In this post on Artificial Neural Network (ANN) Model using Scikit-Learn, I will demonstrate how to use the scikit-learn library of python to build an Artificial Neural Network. Before proceeding further, let us first discuss what is an Artificial Neural Network.
Artificial Neural Network (ANN)
Basically, an Artificial Neural Network (ANN) has comprises of an input layer of neurons, an output layer and one or more hidden layers in between. Also, a fully connected ANN is known as Multi-layer Perceptron.
What is a Multi-layer Perceptron?
While a perceptron has an input layer and an output layer of neurons, the Multi-layer Perceptron also includes hidden layers along with input and output layers. Basically, a Multi-layer Perceptron works as follows.
Firstly, it computes a dot product of the input and the weight present at the input layer neuron. After that, it sends it to the hidden layer neuron. The input to a hidden layer goes through an activation function and the resulting output of the activation function is used in computing the dot product with the weight present at that neuron.
Consequently, the resulting dot product at hidden layer acts the input of the next layer neurons and the same process repeats until the output layer reaches.
Finally, the neurons at the output layer carry out computations using the activation function present there. Further, the computed results are used in either backpropagation for the purpose of training or they are used for making predictions in case of the model is already trained.
Creating an Artificial Neural Network (ANN) Model using Scikit-Learn
In fact, the scikit-learn library of python comprises a classifier known as the MLPClassifier that we can use to build a Multi-layer Perceptron model. Additionally, the MLPClassifier works using a backpropagation algorithm for training the network. The following code shows the complete syntax of the MLPClassifier function.
MLPClassifier(hidden_layer_sizes, activation, solver, alpha, batch_size, learning_rate, learning_rate_init, power_t, max_iter, shuffle, random_state, tol, verbose, warm_start, momentum, nesterovs_momentum, early_stopping, validation_fraction, beta_1, beta_2, epsilon, n_iter_no_change, max_fun)
In short, we describe the parameters below.
Basically, hidden_layer_sizes represents the number of neurons in a hidden layer. Moreover, you can specify number of hidden layers using a comma separated list of their respective size. For example, the following MLP Classifier has four hidden layers with given sizes.
MLPClassifier(hidden_layer_sizes=(12, 13, 10, 8), ......)
Similarly, we can specify the activation function which a hidden layer uses with the help of activation parameter. For the purpose of weight optimization we use a solver. Basically, it is an optimization algorithm that updates the learning rate. The default is adam solver. In order to prevent overfitting, we use the parameter alpha which is used for regularization.

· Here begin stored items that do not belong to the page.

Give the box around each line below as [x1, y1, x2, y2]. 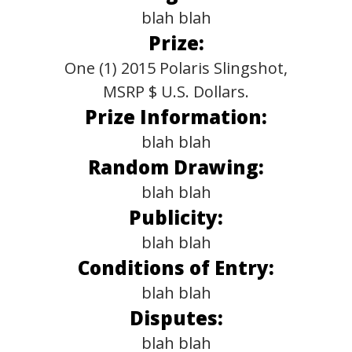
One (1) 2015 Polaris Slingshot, [64, 57, 288, 79]
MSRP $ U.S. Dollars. [103, 81, 249, 102]
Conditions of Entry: [78, 255, 274, 280]
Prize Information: [85, 104, 267, 130]
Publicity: [129, 204, 223, 230]
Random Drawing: [88, 154, 264, 180]
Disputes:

Parameters Related to Learning
The next parameter, batch_size refers to the size of particular mini batches. Likewise, learning_rate parameter indicates whether the learning rate is constant, adaptive, or invscaling (inverse scaling learning rate). Further, the learning_rate_init refers to the initial learning rate.
In case, you use the inverse scaling learning rate by providing the value invscaling to the learning_rate parameter, use power_t also. Here you can specify the exponent for it using the parameter power_t. Further, you can specify maximum number of iterations using max_iter parameter. Also, the boolean parameter shuffle specifies whether the samples should be shuffled in each iteration.
Parameters for Stopping the Learning Process
Likewise, for weights and bias initialization, random numbers can be generated by using the random_state parameter. Significantly, the MLP Classifier has a parameter known as tol for specifying tolerance for the optimization. In other words, when the loss is not improved by the value specified in tol parameter after successive iterations, the network stops further learning and the training is finished. The parameter n_iter_no_change indicates the number of iterations till the value in tol is not achieved.
The boolean parameter verbose is used to display the progress messages, While the parameter warm_start makes use of values previously used. Similarly, momentum refers to the momentum for gradient descent updates. Additionally, nesteroves_momentum indicates the use of Nesterov Momentum.
Sometimes it happens that the validation score doesn’t improve, then we can terminate the learning by setting the boolean parameter early_stopping to true. Meanwhile, we can put the fraction of training data for the purpose of validation by specifying the validation_fraction parameter.
The parameters beta_1, and beta_2 refer to the exponential decay rate for estimates for first moment vector and the second moment vector in adam respectively. Further, we can specify the value for numerical stability using the parameter epsilon that we can use only with the adam solver.
Finally, we can specify maximum number of calls of the loss function using the parameter max_fun that we use only with lbfgs solver.